No, I suggest you try and understand what rrd is doing for you.
Specifically, except under certain very specific circumstances you do
NOT get out what you put in.

I does not matter how often you update, the rrd only contains a
simgle data point for each <step> of time, in this case 5 minutes. No
matter how frequently, or infrequently, you provide data, it is
always normalised to these <step> sized sample periods. To give a
very simple example, suppose you have a step size of 5 minutes (300s)
and update every 2 minutes (120s), not ideal but it shows a couple of
points. Further, lets assume you are able to provide the updates when
the time (seconds since epoch) is an exact multiple of 120 seconds.

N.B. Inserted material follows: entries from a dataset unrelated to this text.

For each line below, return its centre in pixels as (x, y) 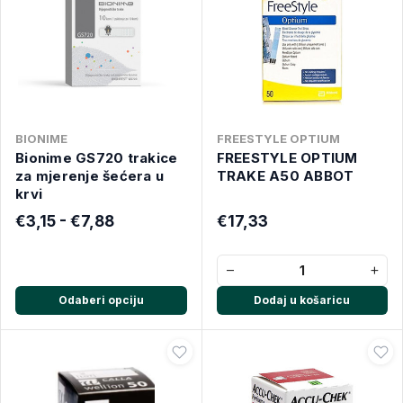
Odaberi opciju (101, 300)
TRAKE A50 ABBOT (285, 176)
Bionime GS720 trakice (97, 158)
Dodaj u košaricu (302, 300)
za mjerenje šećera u (90, 176)
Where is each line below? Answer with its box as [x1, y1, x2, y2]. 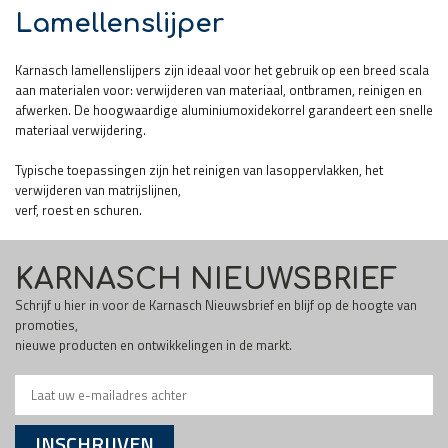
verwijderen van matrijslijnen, [15, 180, 181, 201]
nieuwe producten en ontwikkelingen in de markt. [15, 335, 292, 356]
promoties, [15, 315, 78, 336]
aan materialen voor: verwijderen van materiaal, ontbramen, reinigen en [15, 80, 422, 101]
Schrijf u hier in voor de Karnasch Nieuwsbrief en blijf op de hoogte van [15, 295, 417, 316]
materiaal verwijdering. [15, 120, 146, 141]
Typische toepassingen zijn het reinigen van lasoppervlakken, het [15, 160, 383, 181]
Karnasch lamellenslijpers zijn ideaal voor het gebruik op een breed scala [15, 60, 429, 81]
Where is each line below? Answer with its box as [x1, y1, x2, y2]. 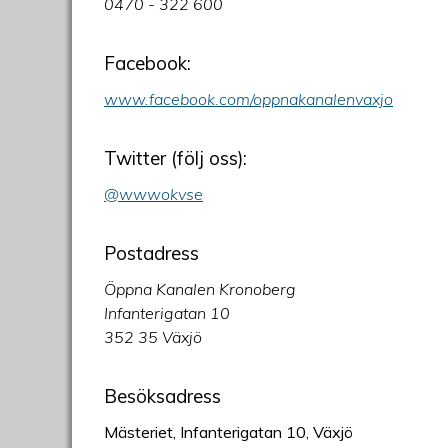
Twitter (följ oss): [104, 145, 252, 170]
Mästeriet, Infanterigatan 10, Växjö [104, 421, 353, 442]
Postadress [104, 240, 199, 265]
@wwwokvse [104, 183, 203, 204]
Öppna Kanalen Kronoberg [104, 278, 296, 299]
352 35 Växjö [104, 326, 202, 347]
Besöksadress [104, 383, 221, 408]
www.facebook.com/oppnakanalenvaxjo [104, 88, 393, 109]
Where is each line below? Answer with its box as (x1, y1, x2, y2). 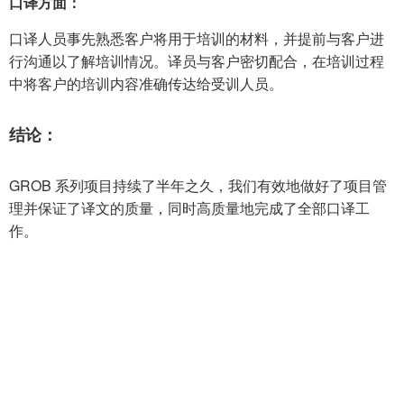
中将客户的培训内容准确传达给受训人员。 (9, 73, 283, 95)
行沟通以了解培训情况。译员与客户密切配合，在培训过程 (9, 50, 384, 72)
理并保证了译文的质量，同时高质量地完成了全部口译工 (9, 197, 370, 219)
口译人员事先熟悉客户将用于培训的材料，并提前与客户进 (9, 28, 384, 50)
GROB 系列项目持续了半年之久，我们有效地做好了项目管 (9, 175, 387, 197)
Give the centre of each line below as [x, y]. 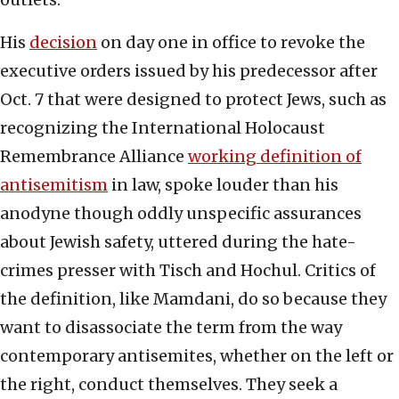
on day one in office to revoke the [231, 43]
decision [63, 43]
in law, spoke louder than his [223, 185]
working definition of [275, 157]
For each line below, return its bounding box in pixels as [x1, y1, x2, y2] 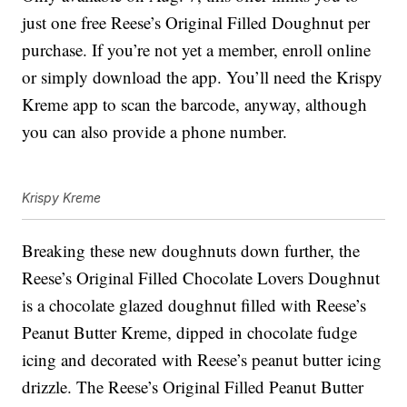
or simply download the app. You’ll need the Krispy [22, 65, 383, 89]
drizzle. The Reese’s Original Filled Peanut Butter [22, 375, 364, 399]
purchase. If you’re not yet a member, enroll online [22, 38, 372, 62]
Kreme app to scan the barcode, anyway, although [22, 93, 368, 116]
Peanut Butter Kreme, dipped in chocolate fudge [22, 321, 358, 344]
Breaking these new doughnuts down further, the [22, 239, 361, 263]
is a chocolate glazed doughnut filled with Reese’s [22, 293, 367, 317]
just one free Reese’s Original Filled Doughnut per [22, 11, 371, 35]
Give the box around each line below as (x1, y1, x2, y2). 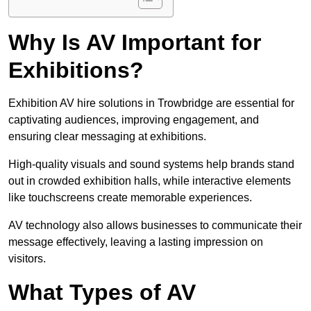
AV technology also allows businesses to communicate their (8, 219, 302, 232)
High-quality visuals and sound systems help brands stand (8, 158, 294, 171)
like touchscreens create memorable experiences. (8, 192, 252, 204)
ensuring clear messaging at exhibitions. (8, 131, 206, 143)
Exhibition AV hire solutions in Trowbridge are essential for (8, 97, 294, 110)
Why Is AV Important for (8, 30, 261, 56)
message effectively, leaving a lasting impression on (8, 236, 263, 249)
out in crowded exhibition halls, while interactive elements (8, 175, 291, 187)
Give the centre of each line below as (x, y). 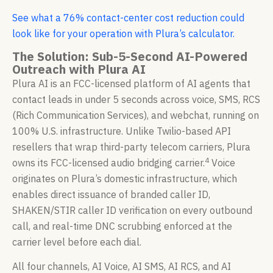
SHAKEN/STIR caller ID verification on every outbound (132, 210)
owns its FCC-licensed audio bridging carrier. (108, 162)
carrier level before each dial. (77, 242)
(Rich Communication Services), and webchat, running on (136, 115)
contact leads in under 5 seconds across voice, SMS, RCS (136, 99)
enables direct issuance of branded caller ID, (111, 194)
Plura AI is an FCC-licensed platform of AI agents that (131, 83)
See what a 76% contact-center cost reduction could (128, 17)
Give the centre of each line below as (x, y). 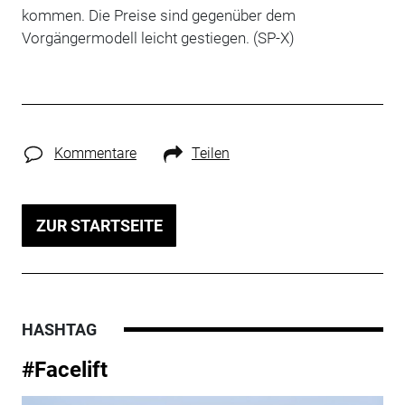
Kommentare (95, 153)
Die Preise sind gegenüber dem (192, 15)
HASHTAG (59, 329)
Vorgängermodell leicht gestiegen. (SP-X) (158, 38)
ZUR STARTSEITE (99, 225)
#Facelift (64, 369)
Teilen (210, 153)
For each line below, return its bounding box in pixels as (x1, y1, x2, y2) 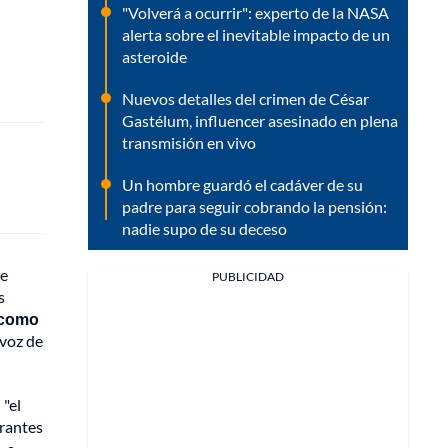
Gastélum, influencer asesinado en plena (122, 110, 398, 130)
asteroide (122, 46, 187, 66)
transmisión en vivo (122, 132, 256, 152)
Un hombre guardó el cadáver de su (122, 174, 363, 194)
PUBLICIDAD (212, 268, 284, 284)
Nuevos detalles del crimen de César (122, 88, 369, 108)
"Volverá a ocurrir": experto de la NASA (122, 2, 389, 22)
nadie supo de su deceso (122, 218, 287, 238)
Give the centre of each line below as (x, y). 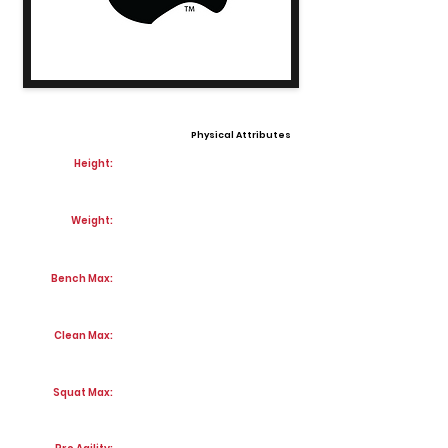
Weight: (92, 220)
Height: (93, 163)
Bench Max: (82, 278)
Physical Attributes (241, 135)
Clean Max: (83, 335)
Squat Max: (83, 392)
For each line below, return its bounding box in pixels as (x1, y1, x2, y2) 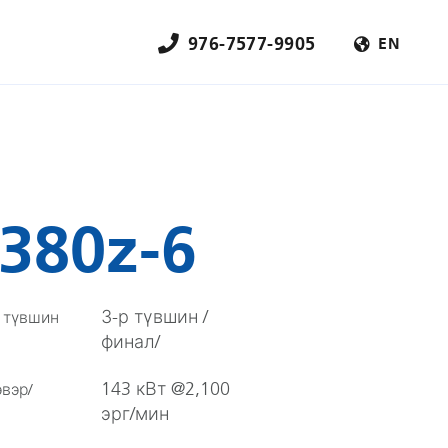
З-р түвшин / (101, 306, 208, 328)
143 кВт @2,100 (101, 378, 230, 400)
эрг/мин (101, 403, 169, 425)
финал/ (101, 331, 160, 353)
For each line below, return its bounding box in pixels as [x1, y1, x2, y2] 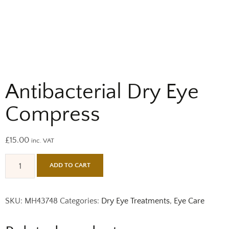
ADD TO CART [50, 162, 91, 169]
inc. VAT [31, 137, 54, 144]
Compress [5, 103, 100, 126]
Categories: [60, 196, 101, 206]
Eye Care [174, 196, 204, 206]
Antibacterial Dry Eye [5, 80, 199, 104]
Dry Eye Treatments [101, 196, 170, 206]
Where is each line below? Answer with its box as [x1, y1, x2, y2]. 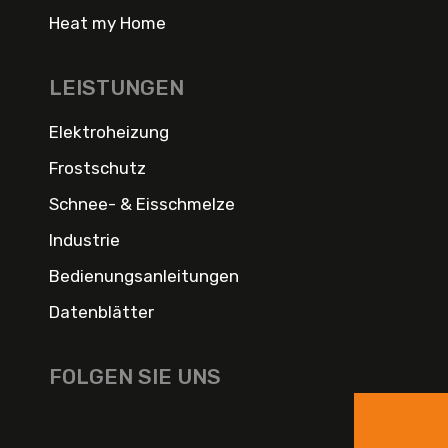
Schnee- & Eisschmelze [48, 193, 235, 214]
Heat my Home [48, 12, 166, 33]
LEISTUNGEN [48, 74, 184, 100]
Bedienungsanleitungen [48, 265, 239, 286]
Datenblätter [48, 301, 154, 322]
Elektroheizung [48, 121, 169, 142]
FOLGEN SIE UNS [48, 363, 221, 389]
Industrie [48, 229, 120, 250]
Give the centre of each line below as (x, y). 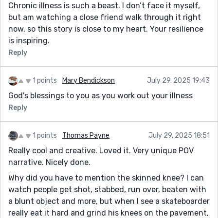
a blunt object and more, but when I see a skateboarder (109, 201)
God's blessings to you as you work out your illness (100, 95)
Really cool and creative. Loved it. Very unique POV (101, 150)
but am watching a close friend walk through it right (105, 17)
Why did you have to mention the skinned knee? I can (106, 178)
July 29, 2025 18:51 (179, 135)
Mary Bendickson (89, 80)
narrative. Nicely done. (49, 162)
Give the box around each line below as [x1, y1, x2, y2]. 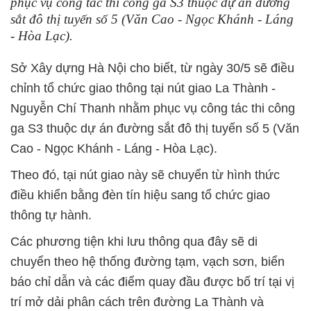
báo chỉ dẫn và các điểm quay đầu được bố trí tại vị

You need to be using a fixed pitch font for this :

Update   x   a   b   c   d   e   f
Store    |         |         |

The first 2 samples (a & b) plus half of the third (c) will be used
for the first stored interval, the other half of sample c plus the
next 2 samples (d & e will be used for the next interval, and so on.
If the data is at a constant rate of 1/second then your updates would
go like this :

Update a : rate is 1, so 120 (1/s x 120s) is added to the temporary store.
Update b : rate is 1, so 120 (again 1/s x 120s) is added to the store.
Update c : rate is still 1, but this time only 60 (1/s x 60s) is
added to the store to give a total of 300, this is divided by 300 to
get 1/s which is entered into the appropriate slot in the rrd. The
other 60 is then placed in the store having first removed the 300
from the previous time slot.

If the rate is increasing, you might have the following :
update a : rate is 2/s, so add 240 (2/s * 120s)
update b : rate is 3/s, so add 360
update c : rate is 4/s. Add 240 (4/s * 60s) to get 840, divide by 300
to get 2.8 which goes into the rrd, finally put the other 240 into
the store.

Note that other than the internal accumulator used in the
normalisation process, the values you feed it are never stored
directly into the RRD.

That's what the rrd contains, but it doesn't have to be what if
graphed. You could take that rrd and graph it with an interval of 10
minutes/step, and assuming you ask for average, then each pair of
samples will be averaged and plotted as one point. It is not even
essential to have the graph as an integer multiple of the sample
period, the program will apply a similar normalisation process to
match the stored data to points on the graph - but obviously every
such transform is going to further obscure the original data points
fed in.

If you can understand this fundamental different from an 'ordinary'
database then you will better understand how to get the right results
out.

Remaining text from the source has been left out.